▸ **Aim of the exercise**: Where a picture appears, leave it out, and print the rest of the records as they are.

Data items:
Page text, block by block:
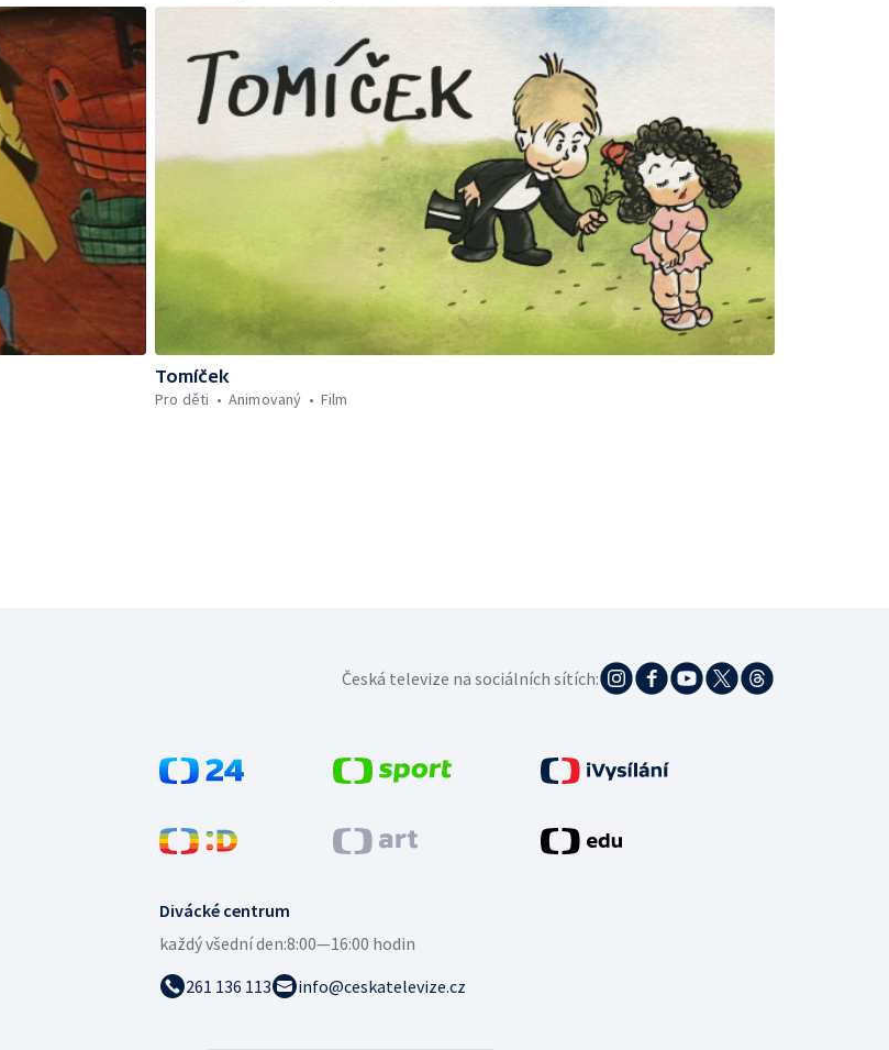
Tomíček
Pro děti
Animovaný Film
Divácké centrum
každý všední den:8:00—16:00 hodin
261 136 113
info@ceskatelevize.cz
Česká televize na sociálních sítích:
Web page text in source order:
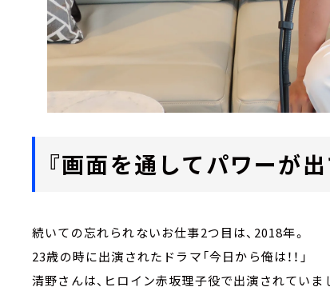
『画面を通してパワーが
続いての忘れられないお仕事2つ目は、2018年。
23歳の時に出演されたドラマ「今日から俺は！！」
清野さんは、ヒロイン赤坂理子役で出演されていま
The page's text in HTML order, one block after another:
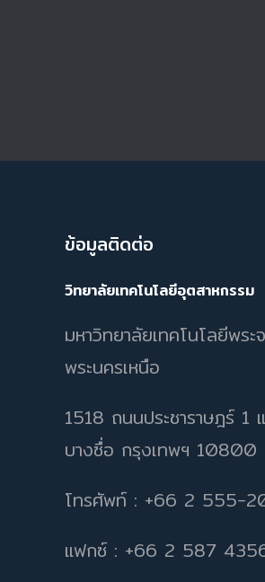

▸ **Finished task**:
Page text, block by block:
Tomíček
Pro děti
Animovaný Film
Divácké centrum
každý všední den:8:00—16:00 hodin
261 136 113
info@ceskatelevize.cz
Česká televize na sociálních sítích:
Web page text in source order:
『画面を通してパワーが
続いての忘れられないお仕事2つ目は、2018年。
23歳の時に出演されたドラマ「今日から俺は！！」
清野さんは、ヒロイン赤坂理子役で出演されていま
The page's text in HTML order, one block after another:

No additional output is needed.